In one embodiment, service processor 110 may include a field programmable gate array (FPGA) or an application specific integrated circuit (ASIC) configured to coordinate initialization and boot of processors 120a-c, such as from a power-on reset state.

As described in greater detail below, each of processors 120a-c may include one or more processor cores and cache memories. In some embodiments, each of processors 120a-c may be coupled to a corresponding system memory, while in other embodiments, processors 120a-c may share a common system memory. Processors 120a-c may be configured to work concurrently on a single computing task and may communicate with each other through coherent interconnect 180 to coordinate processing on that task. For example, a computing task may be divided into three parts and each part may be assigned to one of processors 120a-c. Alternatively, processors 120a-c may be configured to concurrently perform independent tasks that require little or no coordination among processors 120a-c.

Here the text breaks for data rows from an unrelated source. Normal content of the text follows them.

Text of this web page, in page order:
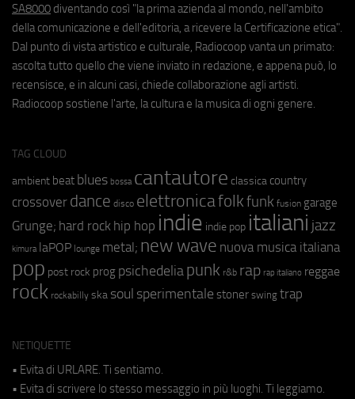
SA8000 diventando così "la prima azienda al mondo, nell'ambito
della comunicazione e dell'editoria, a ricevere la Certificazione etica".
Dal punto di vista artistico e culturale, Radiocoop vanta un primato:
ascolta tutto quello che viene inviato in redazione, e appena può, lo
recensisce, e in alcuni casi, chiede collaborazione agli artisti.
Radiocoop sostiene l'arte, la cultura e la musica di ogni genere.
TAG CLOUD
ambient beat blues bossa cantautore classica country
crossover dance disco elettronicafolkfunk fusion garage
Grunge; hard rock hip hop indie indie pop italiani jazz
kimura laPOP lounge metal; new wave nuova musica italiana
pop post rock prog psichedeliapunk r&b rap rap italiano reggae
rock rockabilly ska soul sperimentale stoner swing trap
NETIQUETTE
• Evita di URLARE. Ti sentiamo.
• Evita di scrivere lo stesso messaggio in più luoghi. Ti leggiamo.
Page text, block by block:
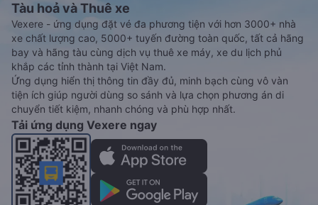
Tàu hoả và Thuê xe
Vexere - ứng dụng đặt vé đa phương tiện với hơn 3000+ nhà
xe chất lượng cao, 5000+ tuyến đường toàn quốc, tất cả hãng
bay và hãng tàu cùng dịch vụ thuê xe máy, xe du lịch phủ
khắp các tỉnh thành tại Việt Nam.
Ứng dụng hiển thị thông tin đầy đủ, minh bạch cùng vô vàn
tiện ích giúp người dùng so sánh và lựa chọn phương án di
chuyển tiết kiệm, nhanh chóng và phù hợp nhất.
Tải ứng dụng Vexere ngay
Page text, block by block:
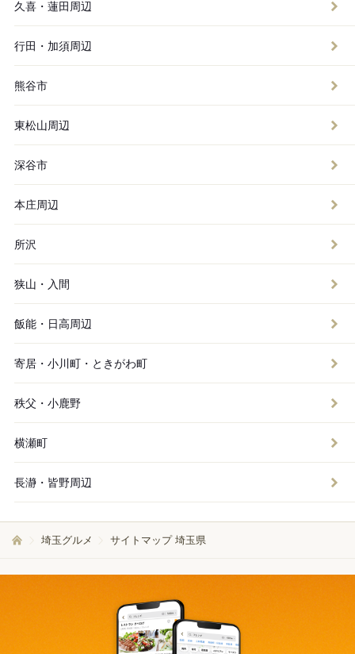
久喜・蓮田周辺
行田・加須周辺
熊谷市
東松山周辺
深谷市
本庄周辺
所沢
狭山・入間
飯能・日高周辺
寄居・小川町・ときがわ町
秩父・小鹿野
横瀬町
長瀞・皆野周辺
埼玉グルメ サイトマップ 埼玉県

The embodiment of the distributed computing system illustrated in FIG. 1 is one of several examples. In other embodiments, different numbers and configurations of components are possible and contemplated. It is noted that although FIG. 1 depicts a multi-processor system, the embodiments described herein may be employed with any number of processors, including a single processor core

A possible embodiment of processor is illustrated in FIG. 2. In the illustrated embodiment, processor 200 includes an instruction fetch unit (IFU) 210 coupled to a memory management unit (MMU) 220, a L3 cache interface 270, a L2 cache memory 290, and one or more of execution units 230. Execution unit(s) 230 is coupled to load store unit (LSU) 250, which is also coupled to send data back to each of execution unit(s) 230. Additionally, LSU 250 is coupled to L3 cache interface 270, which may in turn be coupled a L3 cache memory.

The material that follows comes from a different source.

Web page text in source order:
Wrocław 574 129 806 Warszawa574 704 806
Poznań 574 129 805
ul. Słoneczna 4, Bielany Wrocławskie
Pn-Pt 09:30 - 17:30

Instruction fetch unit 210 may be configured to provide instructions to the rest of processor 200 for execution. In the illustrated embodiment, IFU 210 may be configured to perform various operations relating to the fetching of instructions from cache or memory, the selection of instructions from various threads for execution, and the decoding of such instructions prior to issuing the instructions to various functional units for execution. Instruction fetch unit 210 further includes an instruction cache 214. In one embodiment, IFU 210 may include logic to maintain fetch addresses (e.g., derived from program counters) corresponding to each thread being executed by processor 200, and to coordinate the retrieval of instructions from instruction cache 214 according to those fetch addresses.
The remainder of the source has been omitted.